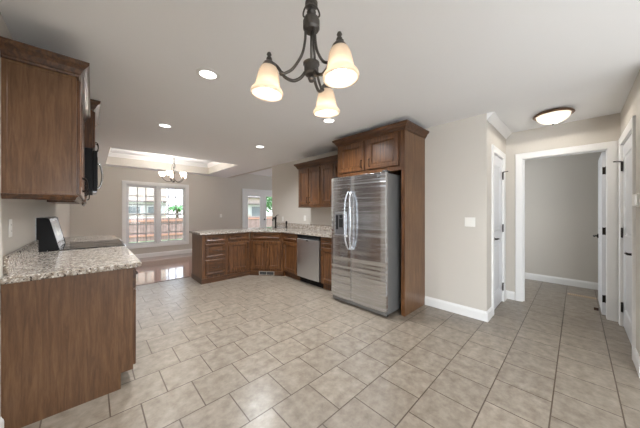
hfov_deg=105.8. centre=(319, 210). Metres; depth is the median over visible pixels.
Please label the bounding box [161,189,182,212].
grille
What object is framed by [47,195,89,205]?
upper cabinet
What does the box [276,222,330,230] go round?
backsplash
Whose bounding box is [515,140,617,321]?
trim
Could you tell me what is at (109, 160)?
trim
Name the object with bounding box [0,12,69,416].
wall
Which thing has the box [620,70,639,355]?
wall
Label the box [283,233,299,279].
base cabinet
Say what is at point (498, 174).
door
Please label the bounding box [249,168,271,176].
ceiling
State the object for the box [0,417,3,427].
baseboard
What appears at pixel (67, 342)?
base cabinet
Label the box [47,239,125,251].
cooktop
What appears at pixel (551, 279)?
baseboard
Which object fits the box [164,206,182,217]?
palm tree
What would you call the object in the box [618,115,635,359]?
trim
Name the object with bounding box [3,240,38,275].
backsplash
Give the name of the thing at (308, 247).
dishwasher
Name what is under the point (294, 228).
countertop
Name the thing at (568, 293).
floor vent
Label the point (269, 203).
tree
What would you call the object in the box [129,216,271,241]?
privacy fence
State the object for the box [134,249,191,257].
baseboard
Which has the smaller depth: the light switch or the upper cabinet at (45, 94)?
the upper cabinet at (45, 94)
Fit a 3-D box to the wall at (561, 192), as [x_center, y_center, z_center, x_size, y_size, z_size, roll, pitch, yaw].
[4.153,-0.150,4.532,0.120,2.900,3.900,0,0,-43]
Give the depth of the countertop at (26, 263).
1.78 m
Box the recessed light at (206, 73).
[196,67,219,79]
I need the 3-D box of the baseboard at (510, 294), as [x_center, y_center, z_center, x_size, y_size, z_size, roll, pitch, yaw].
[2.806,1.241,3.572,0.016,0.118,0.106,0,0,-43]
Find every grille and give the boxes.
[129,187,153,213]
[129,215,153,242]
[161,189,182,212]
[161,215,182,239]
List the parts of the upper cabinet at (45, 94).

■ ■ ■

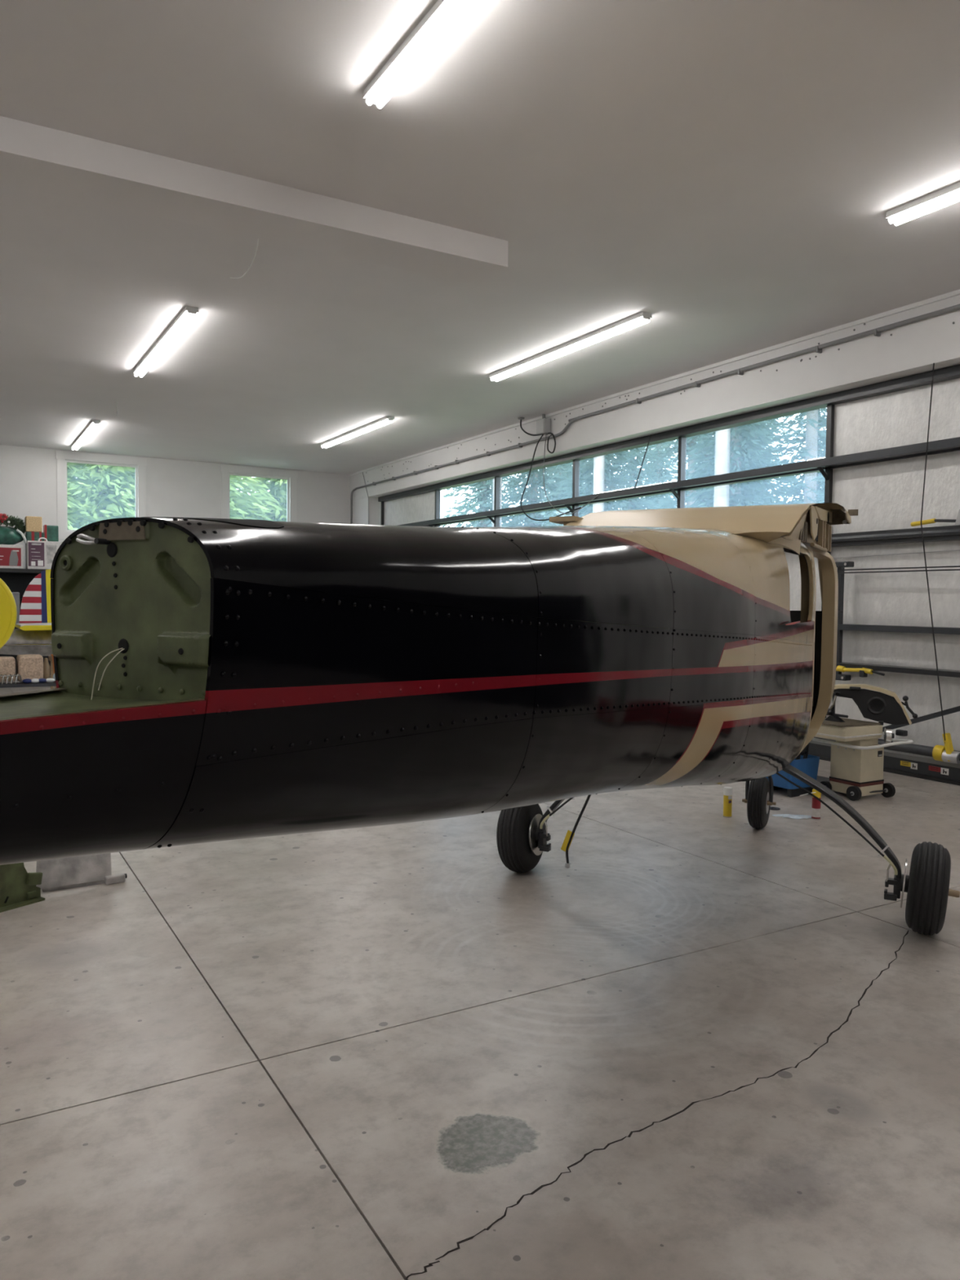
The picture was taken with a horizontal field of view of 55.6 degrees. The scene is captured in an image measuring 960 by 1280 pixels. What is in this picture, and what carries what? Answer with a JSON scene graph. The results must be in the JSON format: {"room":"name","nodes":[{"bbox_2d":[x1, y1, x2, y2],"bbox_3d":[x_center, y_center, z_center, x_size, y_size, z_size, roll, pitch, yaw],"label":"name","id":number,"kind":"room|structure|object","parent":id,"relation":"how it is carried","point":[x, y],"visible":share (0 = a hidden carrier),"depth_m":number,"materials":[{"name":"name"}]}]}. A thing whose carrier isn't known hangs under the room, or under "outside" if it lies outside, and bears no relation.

■ ■ ■

- **The problem**: Everything above from the line containing "Give the name of the thing at (308, 247)." through the line containing "List the parts" must be copied exactly. Nothing outside that range belongs in the answer.

- **Answer box**:
Give the name of the thing at (308, 247).
dishwasher
Name what is under the point (294, 228).
countertop
Name the thing at (568, 293).
floor vent
Label the point (269, 203).
tree
What would you call the object in the box [129,216,271,241]?
privacy fence
State the object for the box [134,249,191,257].
baseboard
Which has the smaller depth: the light switch or the upper cabinet at (45, 94)?
the upper cabinet at (45, 94)
Fit a 3-D box to the wall at (561, 192), as [x_center, y_center, z_center, x_size, y_size, z_size, roll, pitch, yaw].
[4.153,-0.150,4.532,0.120,2.900,3.900,0,0,-43]
Give the depth of the countertop at (26, 263).
1.78 m
Box the recessed light at (206, 73).
[196,67,219,79]
I need the 3-D box of the baseboard at (510, 294), as [x_center, y_center, z_center, x_size, y_size, z_size, roll, pitch, yaw].
[2.806,1.241,3.572,0.016,0.118,0.106,0,0,-43]
Find every grille and give the boxes.
[129,187,153,213]
[129,215,153,242]
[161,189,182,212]
[161,215,182,239]
List the parts of the upper cabinet at (45, 94).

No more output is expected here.